▶ _Material to process_:
▬▬▬▬▬▬▬▬▬▬

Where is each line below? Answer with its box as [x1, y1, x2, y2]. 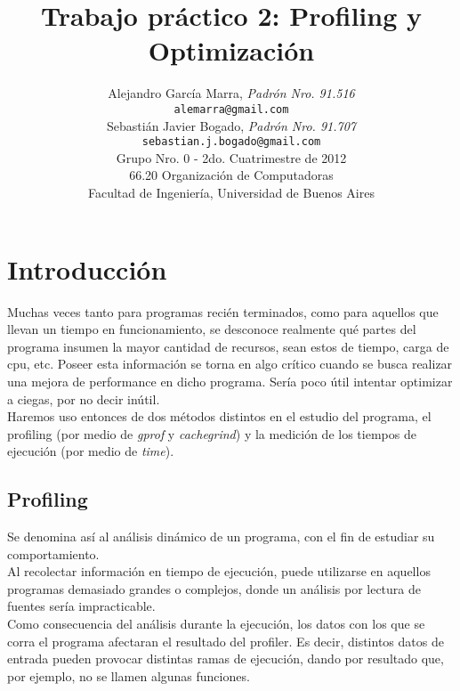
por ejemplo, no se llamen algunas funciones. [7, 666, 250, 685]
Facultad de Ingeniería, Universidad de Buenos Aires [88, 183, 375, 201]
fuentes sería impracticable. [7, 597, 156, 615]
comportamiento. [7, 544, 100, 563]
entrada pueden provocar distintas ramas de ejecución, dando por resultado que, [7, 649, 444, 668]
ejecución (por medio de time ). [7, 442, 174, 460]
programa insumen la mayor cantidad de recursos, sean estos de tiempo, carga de [7, 337, 449, 355]
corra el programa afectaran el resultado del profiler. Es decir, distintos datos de [7, 631, 444, 650]

▬▬▬▬▬▬▬▬▬▬

▶ _Work order_: If a line of the records above holds the word "programa", show it.

▶ _Result of the exercise_:
programa insumen la mayor cantidad de recursos, sean estos de tiempo, carga de [7, 337, 449, 355]
corra el programa afectaran el resultado del profiler. Es decir, distintos datos de [7, 631, 444, 650]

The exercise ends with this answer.